The verdict has been rendered, and it’s a pleasant surprise: A golf course designed by Gil Hanse will serve as the stage for the men’s and women’s golf competitions at the 2016 Olympics in Rio de Janerio, Brazil. The Malvern, Pennsylvania-based architect has promised to create “a joyful” and “environmentally sustainable” track that will “set the standards for this emerging golf market.”
Hanse won the commission over a slate of celebrity and “signature” designers, a group that includes Jack Nicklaus, Gary Player, Robert Trent Jones, Jr., and Peter Thomson. His body of work is unquestionably not as deep as theirs, but his reputation is growing and his design chops are evident. He was Golf magazine’s architect of the year in 2009, he was identified as one of the most influential architects in the United States by Golf, Inc., his redesign of TPC Boston has been extremely well-received by PGA pros, and his three-year-old Castle Stuart Golf Links in Scotland is already ranked among the world’s top courses. The selection committee should be congratulated for giving the gold medal to the best-laid plan instead of the best-known name.

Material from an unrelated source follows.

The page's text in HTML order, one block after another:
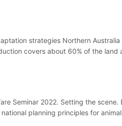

More important, the committee’s decision is a landmark moment in the history of golf design. What we have witnessed is the official changing of the guard.
The track in Rio is the most important golf course that will be built in this decade, maybe in this century. The committee could have done what it was expected to do: take the safe route and award the contract to one of the aforementioned old-timers. But it didn’t. Its choice of Hanse indicates that the old guard’s time as the most vital contributors to our business is over.
The future of golf design has been turned over to a new generation.